─── Supplied records ───

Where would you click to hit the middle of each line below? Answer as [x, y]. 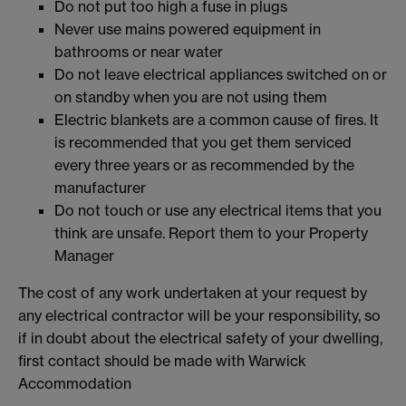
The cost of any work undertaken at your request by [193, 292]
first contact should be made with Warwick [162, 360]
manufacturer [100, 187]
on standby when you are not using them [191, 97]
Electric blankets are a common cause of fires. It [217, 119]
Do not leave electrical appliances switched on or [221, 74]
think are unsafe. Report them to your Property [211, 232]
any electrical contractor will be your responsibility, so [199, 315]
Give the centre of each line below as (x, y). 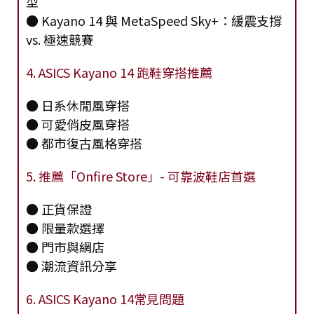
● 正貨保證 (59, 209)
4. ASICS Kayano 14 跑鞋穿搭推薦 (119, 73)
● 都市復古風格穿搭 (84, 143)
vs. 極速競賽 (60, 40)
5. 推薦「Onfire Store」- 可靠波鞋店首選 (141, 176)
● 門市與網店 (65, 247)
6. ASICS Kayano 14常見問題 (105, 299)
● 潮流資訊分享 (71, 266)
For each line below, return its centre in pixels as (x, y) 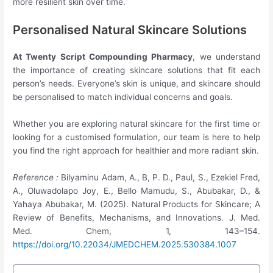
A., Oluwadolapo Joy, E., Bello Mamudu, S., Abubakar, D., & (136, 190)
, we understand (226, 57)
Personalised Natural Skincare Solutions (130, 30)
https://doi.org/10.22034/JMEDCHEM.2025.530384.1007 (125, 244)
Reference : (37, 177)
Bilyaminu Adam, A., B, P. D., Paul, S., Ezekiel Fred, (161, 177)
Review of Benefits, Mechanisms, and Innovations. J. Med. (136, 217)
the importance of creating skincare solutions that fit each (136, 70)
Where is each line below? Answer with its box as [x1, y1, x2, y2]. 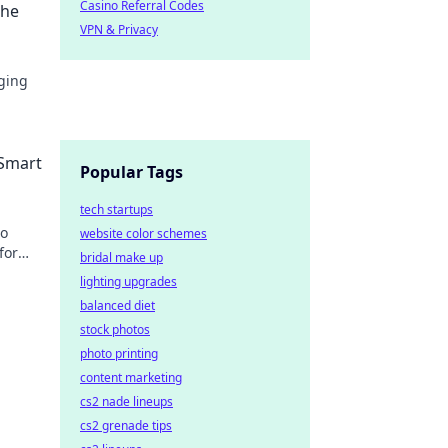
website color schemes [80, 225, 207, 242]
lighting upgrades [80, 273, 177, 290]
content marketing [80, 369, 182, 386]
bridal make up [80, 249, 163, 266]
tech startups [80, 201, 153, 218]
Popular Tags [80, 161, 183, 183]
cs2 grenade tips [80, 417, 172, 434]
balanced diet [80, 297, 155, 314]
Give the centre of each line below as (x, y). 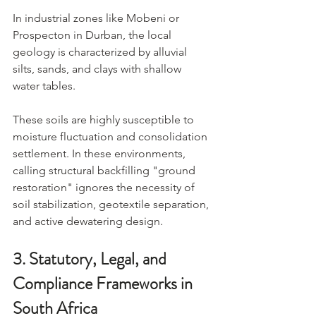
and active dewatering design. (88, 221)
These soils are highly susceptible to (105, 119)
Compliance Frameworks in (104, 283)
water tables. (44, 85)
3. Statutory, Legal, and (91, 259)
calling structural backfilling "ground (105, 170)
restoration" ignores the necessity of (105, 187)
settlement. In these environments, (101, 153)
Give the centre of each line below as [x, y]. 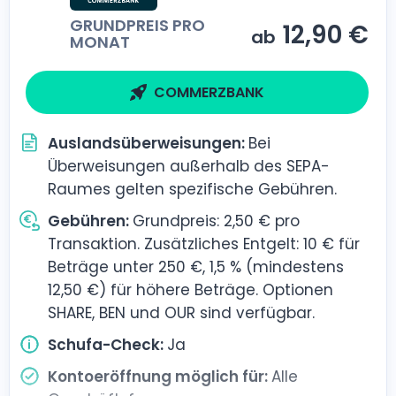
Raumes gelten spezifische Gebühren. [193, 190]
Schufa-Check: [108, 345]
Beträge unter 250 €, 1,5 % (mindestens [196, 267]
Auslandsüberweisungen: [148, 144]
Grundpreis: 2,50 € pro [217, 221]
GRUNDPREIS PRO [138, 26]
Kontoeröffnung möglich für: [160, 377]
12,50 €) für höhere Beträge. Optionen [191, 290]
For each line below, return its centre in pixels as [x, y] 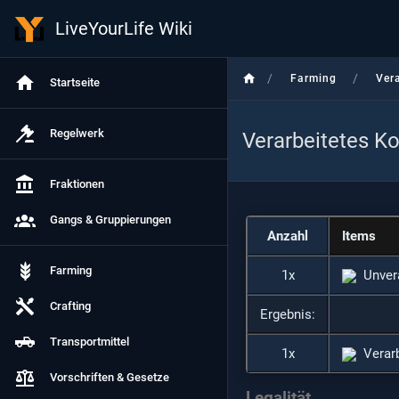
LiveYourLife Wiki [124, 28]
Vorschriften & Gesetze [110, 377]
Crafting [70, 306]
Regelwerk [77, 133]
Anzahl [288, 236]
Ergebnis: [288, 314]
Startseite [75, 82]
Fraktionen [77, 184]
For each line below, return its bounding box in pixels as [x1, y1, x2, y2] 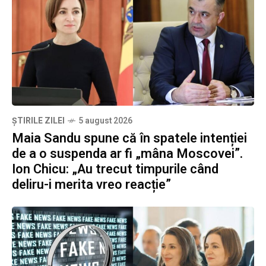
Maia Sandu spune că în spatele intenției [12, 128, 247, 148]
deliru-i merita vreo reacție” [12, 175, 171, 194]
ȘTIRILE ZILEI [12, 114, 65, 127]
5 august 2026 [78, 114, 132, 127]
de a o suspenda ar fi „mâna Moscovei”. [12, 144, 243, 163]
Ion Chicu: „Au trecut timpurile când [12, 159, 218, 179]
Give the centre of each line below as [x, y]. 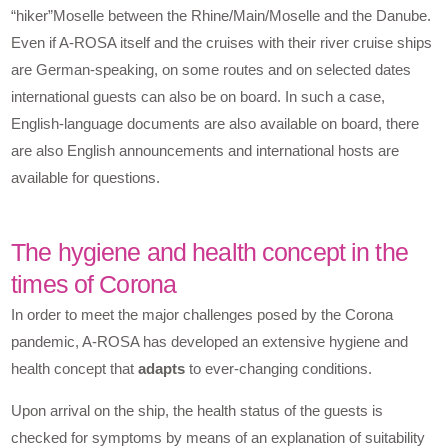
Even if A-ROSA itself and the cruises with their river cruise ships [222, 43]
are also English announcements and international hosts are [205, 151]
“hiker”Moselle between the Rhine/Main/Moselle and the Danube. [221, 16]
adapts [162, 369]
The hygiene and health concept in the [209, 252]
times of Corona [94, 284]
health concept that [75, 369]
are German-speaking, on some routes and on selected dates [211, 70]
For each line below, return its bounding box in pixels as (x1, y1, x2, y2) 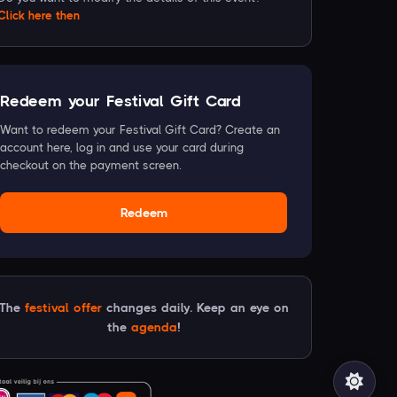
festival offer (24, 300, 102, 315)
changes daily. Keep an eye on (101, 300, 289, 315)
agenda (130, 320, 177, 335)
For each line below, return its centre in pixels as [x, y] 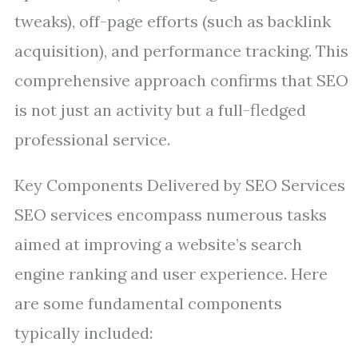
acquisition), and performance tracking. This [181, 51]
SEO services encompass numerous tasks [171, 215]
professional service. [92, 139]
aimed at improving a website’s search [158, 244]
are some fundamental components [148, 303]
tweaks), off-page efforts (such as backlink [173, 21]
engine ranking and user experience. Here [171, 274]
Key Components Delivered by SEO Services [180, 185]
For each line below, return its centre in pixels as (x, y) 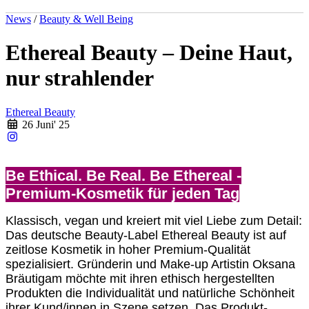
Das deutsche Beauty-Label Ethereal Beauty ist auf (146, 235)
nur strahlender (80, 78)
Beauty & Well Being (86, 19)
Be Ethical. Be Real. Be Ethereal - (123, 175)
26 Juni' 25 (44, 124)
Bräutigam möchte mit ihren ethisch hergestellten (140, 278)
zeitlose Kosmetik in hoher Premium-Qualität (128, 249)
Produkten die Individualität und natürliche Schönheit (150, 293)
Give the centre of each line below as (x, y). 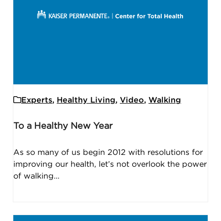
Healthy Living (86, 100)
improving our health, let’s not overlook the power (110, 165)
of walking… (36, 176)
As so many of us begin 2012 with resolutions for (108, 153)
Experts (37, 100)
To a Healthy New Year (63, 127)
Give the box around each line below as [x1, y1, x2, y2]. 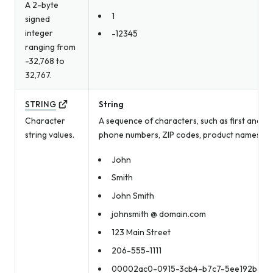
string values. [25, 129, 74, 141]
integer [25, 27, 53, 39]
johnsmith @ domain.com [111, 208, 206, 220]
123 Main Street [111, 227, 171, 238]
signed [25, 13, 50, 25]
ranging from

───

Each of the entries above must be copied exactly, but the pictures stay out.

#### Response below
Where would you click to hit the middle of each line below? Answer as [x, y]. 
The cost of any work undertaken at your request by [193, 292]
first contact should be made with Warwick [162, 360]
manufacturer [100, 187]
on standby when you are not using them [191, 97]
Electric blankets are a common cause of fires. It [217, 119]
Do not leave electrical appliances switched on or [221, 74]
think are unsafe. Report them to your Property [211, 232]
any electrical contractor will be your responsibility, so [199, 315]
Give the centre of each line below as (x, y). 
● 正貨保證 (59, 209)
4. ASICS Kayano 14 跑鞋穿搭推薦 (119, 73)
● 都市復古風格穿搭 (84, 143)
vs. 極速競賽 (60, 40)
5. 推薦「Onfire Store」- 可靠波鞋店首選 (141, 176)
● 門市與網店 (65, 247)
6. ASICS Kayano 14常見問題 (105, 299)
● 潮流資訊分享 (71, 266)
For each line below, return its centre in pixels as (x, y) 
A., Oluwadolapo Joy, E., Bello Mamudu, S., Abubakar, D., & (136, 190)
, we understand (226, 57)
Personalised Natural Skincare Solutions (130, 30)
https://doi.org/10.22034/JMEDCHEM.2025.530384.1007 (125, 244)
Reference : (37, 177)
Bilyaminu Adam, A., B, P. D., Paul, S., Ezekiel Fred, (161, 177)
Review of Benefits, Mechanisms, and Innovations. J. Med. (136, 217)
the importance of creating skincare solutions that fit each (136, 70)
Where is each line below? Answer with its box as [x1, y1, x2, y2]. 
website color schemes [80, 225, 207, 242]
lighting upgrades [80, 273, 177, 290]
content marketing [80, 369, 182, 386]
bridal make up [80, 249, 163, 266]
tech startups [80, 201, 153, 218]
Popular Tags [80, 161, 183, 183]
cs2 grenade tips [80, 417, 172, 434]
balanced diet [80, 297, 155, 314]
Give the centre of each line below as (x, y). 
and active dewatering design. (88, 221)
These soils are highly susceptible to (105, 119)
Compliance Frameworks in (104, 283)
water tables. (44, 85)
3. Statutory, Legal, and (91, 259)
calling structural backfilling "ground (105, 170)
restoration" ignores the necessity of (105, 187)
settlement. In these environments, (101, 153)
Give the centre of each line below as [x, y]. 
Raumes gelten spezifische Gebühren. [193, 190]
Schufa-Check: [108, 345]
Beträge unter 250 €, 1,5 % (mindestens [196, 267]
Auslandsüberweisungen: [148, 144]
Grundpreis: 2,50 € pro [217, 221]
GRUNDPREIS PRO [138, 26]
Kontoeröffnung möglich für: [160, 377]
12,50 €) für höhere Beträge. Optionen [191, 290]
For each line below, return its centre in pixels as [x, y] 
LiveYourLife Wiki [124, 28]
Vorschriften & Gesetze [110, 377]
Crafting [70, 306]
Regelwerk [77, 133]
Anzahl [288, 236]
Ergebnis: [288, 314]
Startseite [75, 82]
Fraktionen [77, 184]
For each line below, return its bounding box in pixels as [x1, y1, x2, y2] 
Maia Sandu spune că în spatele intenției [12, 128, 247, 148]
deliru-i merita vreo reacție” [12, 175, 171, 194]
ȘTIRILE ZILEI [12, 114, 65, 127]
5 august 2026 [78, 114, 132, 127]
de a o suspenda ar fi „mâna Moscovei”. [12, 144, 243, 163]
Ion Chicu: „Au trecut timpurile când [12, 159, 218, 179]
Give the centre of each line below as [x, y]. 
Even if A-ROSA itself and the cruises with their river cruise ships [222, 43]
are also English announcements and international hosts are [205, 151]
“hiker”Moselle between the Rhine/Main/Moselle and the Danube. [221, 16]
adapts [162, 369]
The hygiene and health concept in the [209, 252]
times of Corona [94, 284]
health concept that [75, 369]
are German-speaking, on some routes and on selected dates [211, 70]
For each line below, return its bounding box in pixels as (x1, y1, x2, y2) 
festival offer (24, 300, 102, 315)
changes daily. Keep an eye on (101, 300, 289, 315)
agenda (130, 320, 177, 335)
For each line below, return its centre in pixels as [x, y] 
acquisition), and performance tracking. This [181, 51]
SEO services encompass numerous tasks [171, 215]
professional service. [92, 139]
aimed at improving a website’s search [158, 244]
are some fundamental components [148, 303]
tweaks), off-page efforts (such as backlink [173, 21]
engine ranking and user experience. Here [171, 274]
Key Components Delivered by SEO Services [180, 185]
For each line below, return its centre in pixels as (x, y) 
Das deutsche Beauty-Label Ethereal Beauty ist auf (146, 235)
nur strahlender (80, 78)
Beauty & Well Being (86, 19)
Be Ethical. Be Real. Be Ethereal - (123, 175)
26 Juni' 25 (44, 124)
Bräutigam möchte mit ihren ethisch hergestellten (140, 278)
zeitlose Kosmetik in hoher Premium-Qualität (128, 249)
Produkten die Individualität und natürliche Schönheit (150, 293)
Give the centre of each line below as (x, y). 
Healthy Living (86, 100)
improving our health, let’s not overlook the power (110, 165)
of walking… (36, 176)
As so many of us begin 2012 with resolutions for (108, 153)
Experts (37, 100)
To a Healthy New Year (63, 127)
Give the box around each line below as [x1, y1, x2, y2]. 
string values. [25, 129, 74, 141]
integer [25, 27, 53, 39]
johnsmith @ domain.com [111, 208, 206, 220]
123 Main Street [111, 227, 171, 238]
signed [25, 13, 50, 25]
ranging from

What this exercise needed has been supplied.